刘氏也是指望不上的,商户人家的女儿,也不懂得其中的弯弯绕绕和厉害之处。爹平复了心情,抱起了我,终究自家还有小女儿,宫里还有娘娘,出了这种事,一损俱损。便示意娘出面。娘一向懒得管这些杂事,今儿少不得要管上一管。吩咐丫鬟道:“瞧见你们二夫人哭成这样,老太太还康健,倒像诅咒老祖宗似的!还不扶回房去?”丫鬟们忙扶起二夫人,往二房的院子走去。二夫人放心不下,也不敢哭了,只得先回房。娘走到院子门口:“卢夫人,你们是客,又是亲家,若说要在我府里歇息也不是不可,只是眼见天色已晚,不若禀报了府上,再作打算?”卢夫人哪里敢让洛府的人去传话,怕是到时候连家门都进不得了,此时须得好好商议,因此喏喏起身,想要告退。娘伸手拦住:“夫人自管家去,我们凡儿想留贵公子多住几日!”小厮们见着主子的眼色,立刻半拉半绑的把卢公子带去了二房,锁在偏屋。卢夫人简直似见了鬼:“你!光天化日,竟要绑架我儿不成!”“夫人哪里话?公子在他姑妈处与凡哥儿玩闹不休不肯离去!夫人不如先行回去,什么时候想卢公子了,派人来接便是!”
从来没有见过娘如此强硬的一面,大家都面面相觑,也只有这样的女子,方配得上三爷那般的人吧!

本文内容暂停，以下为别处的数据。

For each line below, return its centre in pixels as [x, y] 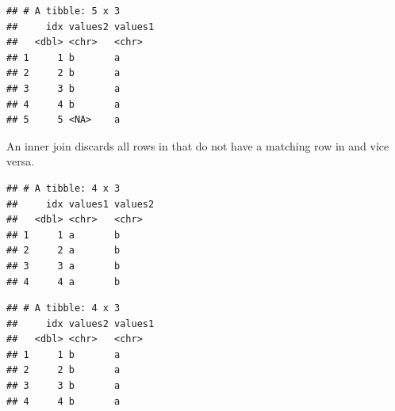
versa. [21, 161]
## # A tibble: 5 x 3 [63, 11]
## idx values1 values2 [81, 204]
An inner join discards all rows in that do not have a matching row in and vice [198, 145]
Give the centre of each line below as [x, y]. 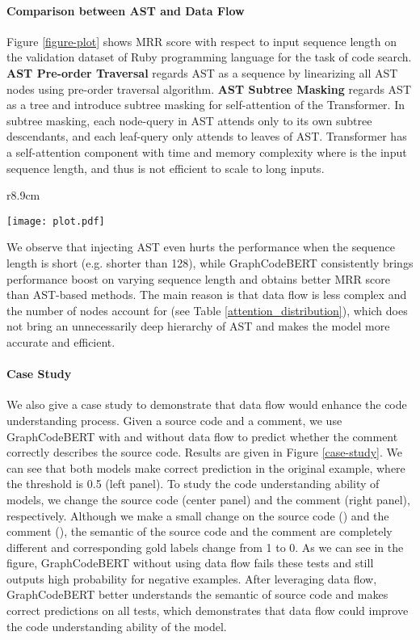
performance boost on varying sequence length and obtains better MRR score [198, 278]
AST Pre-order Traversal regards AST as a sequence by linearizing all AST [202, 72]
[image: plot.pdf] [56, 221]
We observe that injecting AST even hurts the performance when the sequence [201, 247]
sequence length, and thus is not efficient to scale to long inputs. [166, 168]
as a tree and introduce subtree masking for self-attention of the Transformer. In [206, 105]
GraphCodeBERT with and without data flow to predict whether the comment [202, 436]
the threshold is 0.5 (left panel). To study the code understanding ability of [193, 484]
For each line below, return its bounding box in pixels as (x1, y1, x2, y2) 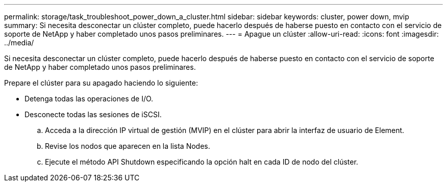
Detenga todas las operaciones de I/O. (24, 94, 154, 103)
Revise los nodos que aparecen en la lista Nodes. (45, 142, 210, 150)
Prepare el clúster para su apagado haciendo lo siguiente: (4, 78, 198, 87)
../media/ (4, 38, 34, 47)
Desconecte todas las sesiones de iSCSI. (24, 110, 162, 119)
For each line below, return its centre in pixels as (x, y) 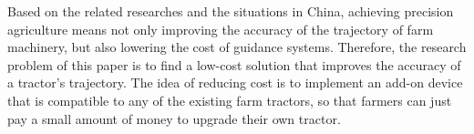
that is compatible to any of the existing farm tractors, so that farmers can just (230, 100)
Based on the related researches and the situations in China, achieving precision (231, 11)
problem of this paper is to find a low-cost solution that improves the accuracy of (234, 64)
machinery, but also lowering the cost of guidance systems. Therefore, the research (237, 47)
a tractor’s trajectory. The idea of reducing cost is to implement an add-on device (235, 82)
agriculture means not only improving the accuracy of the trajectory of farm (221, 29)
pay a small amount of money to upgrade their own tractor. (174, 118)
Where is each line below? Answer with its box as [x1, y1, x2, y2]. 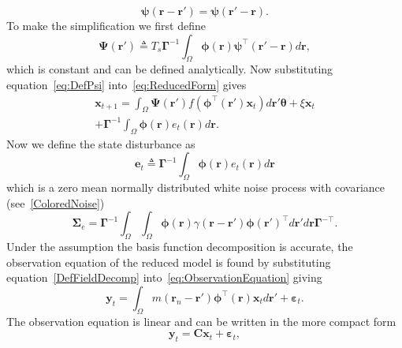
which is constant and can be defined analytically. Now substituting [6, 61, 333, 77]
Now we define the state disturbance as [6, 135, 195, 152]
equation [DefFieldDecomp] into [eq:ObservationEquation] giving [6, 269, 322, 286]
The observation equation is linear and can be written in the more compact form [6, 312, 396, 329]
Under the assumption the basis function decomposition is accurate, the [6, 238, 353, 255]
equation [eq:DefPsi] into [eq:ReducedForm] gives [6, 76, 247, 92]
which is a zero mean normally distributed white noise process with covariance [6, 179, 385, 196]
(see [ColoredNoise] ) [6, 194, 105, 211]
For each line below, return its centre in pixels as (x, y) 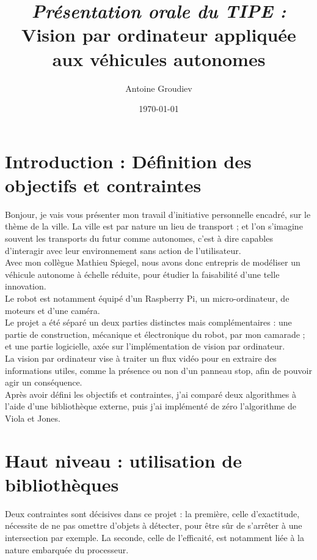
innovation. (26, 286)
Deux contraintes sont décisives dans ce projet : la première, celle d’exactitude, (152, 513)
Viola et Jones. (33, 418)
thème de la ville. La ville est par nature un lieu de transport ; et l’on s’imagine (154, 226)
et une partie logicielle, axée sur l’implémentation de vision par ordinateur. (145, 346)
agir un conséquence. (44, 382)
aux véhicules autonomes (159, 58)
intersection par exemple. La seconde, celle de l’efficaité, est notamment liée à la (155, 537)
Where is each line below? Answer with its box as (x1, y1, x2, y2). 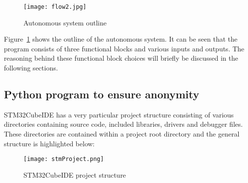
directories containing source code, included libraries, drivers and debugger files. (4, 119, 243, 129)
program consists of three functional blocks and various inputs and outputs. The (4, 43, 245, 53)
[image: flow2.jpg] (23, 3, 86, 10)
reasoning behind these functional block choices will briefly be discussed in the (4, 53, 238, 63)
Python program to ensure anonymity (4, 87, 199, 102)
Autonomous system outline (23, 17, 107, 27)
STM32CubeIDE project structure (23, 169, 126, 180)
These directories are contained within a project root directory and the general (4, 129, 240, 139)
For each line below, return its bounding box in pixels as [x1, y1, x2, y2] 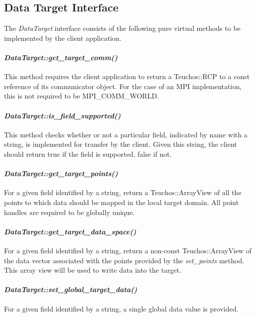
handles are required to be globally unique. [4, 207, 135, 217]
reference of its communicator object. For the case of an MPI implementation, [4, 81, 242, 91]
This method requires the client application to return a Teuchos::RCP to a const [4, 71, 250, 82]
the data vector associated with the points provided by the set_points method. [4, 255, 245, 265]
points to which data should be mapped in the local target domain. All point [4, 197, 239, 207]
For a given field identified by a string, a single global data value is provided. [4, 303, 239, 314]
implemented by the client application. [4, 32, 122, 43]
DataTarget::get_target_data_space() [4, 226, 136, 236]
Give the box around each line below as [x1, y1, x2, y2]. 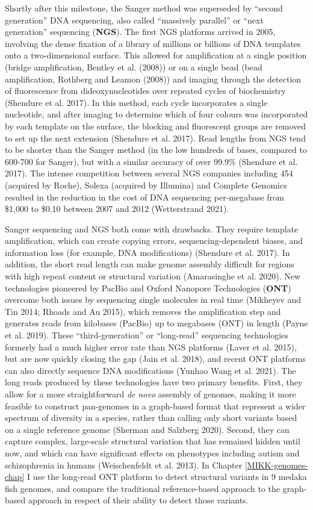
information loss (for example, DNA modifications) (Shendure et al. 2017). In [5, 246, 290, 258]
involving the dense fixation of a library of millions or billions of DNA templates [5, 37, 301, 49]
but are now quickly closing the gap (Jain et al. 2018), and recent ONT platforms [5, 352, 306, 365]
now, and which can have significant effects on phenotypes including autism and [5, 446, 300, 459]
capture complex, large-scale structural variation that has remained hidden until [5, 435, 300, 447]
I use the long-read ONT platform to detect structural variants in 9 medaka [26, 470, 307, 483]
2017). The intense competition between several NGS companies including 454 [5, 167, 293, 179]
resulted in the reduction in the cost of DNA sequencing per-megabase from [5, 190, 284, 203]
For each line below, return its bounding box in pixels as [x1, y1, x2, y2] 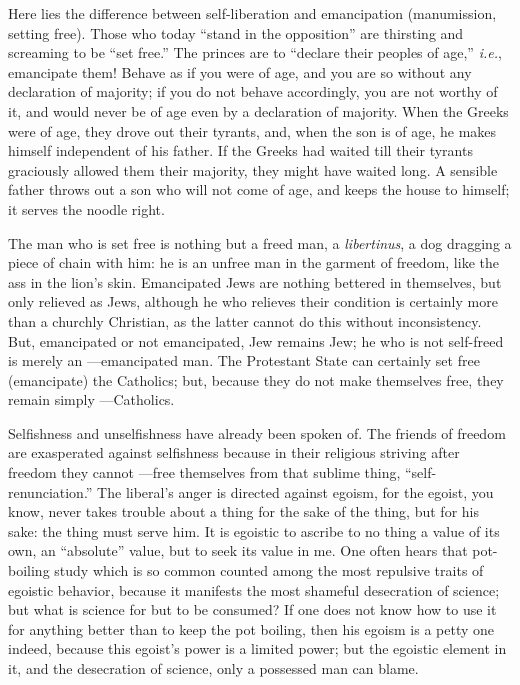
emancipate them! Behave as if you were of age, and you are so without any [8, 61, 472, 82]
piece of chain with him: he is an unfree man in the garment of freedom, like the [8, 252, 499, 273]
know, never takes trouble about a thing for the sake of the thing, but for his [8, 501, 479, 522]
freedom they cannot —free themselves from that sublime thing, [8, 462, 401, 483]
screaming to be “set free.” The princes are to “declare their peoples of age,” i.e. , [8, 42, 502, 63]
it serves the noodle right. [8, 198, 165, 219]
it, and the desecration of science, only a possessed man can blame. [8, 658, 419, 678]
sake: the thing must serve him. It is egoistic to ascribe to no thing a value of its [8, 520, 500, 541]
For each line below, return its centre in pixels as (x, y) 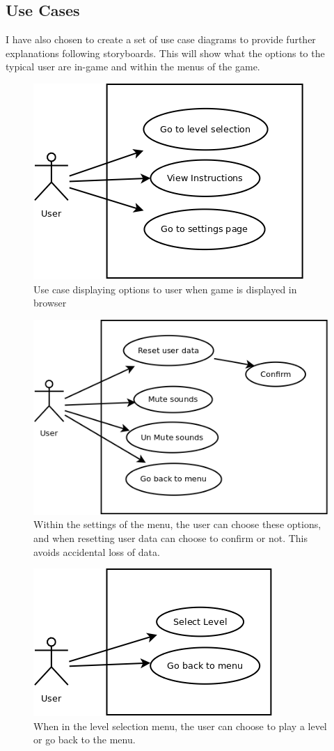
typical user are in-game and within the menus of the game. (133, 67)
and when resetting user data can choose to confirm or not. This (171, 538)
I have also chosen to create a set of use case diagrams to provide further (161, 39)
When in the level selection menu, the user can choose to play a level (180, 726)
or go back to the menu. (85, 740)
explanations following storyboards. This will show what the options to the (165, 53)
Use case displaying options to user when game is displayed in (165, 289)
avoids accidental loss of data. (97, 551)
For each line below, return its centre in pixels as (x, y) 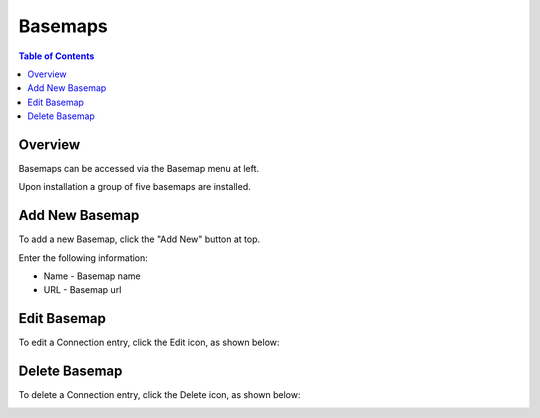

卢夫人还想说些什么,婆子们一拥而上,将她架出府去了。卢老爷见自家夫人出来了,儿子却不见了,顿足道:“你呀你!这下可如何是好!一切都握在洛家手中了!”卢老爷似乎都能感受到父亲打在自己身上的闷疼了,恨恨的跺了脚:“你与父亲去说!”“值当什么?!让德儿娶了那洛小姐不就好了!”卢夫人现下只能嘴硬,还是担忧儿子的处境,却还得去面对老太爷的拐杖,不由缩了缩脑袋。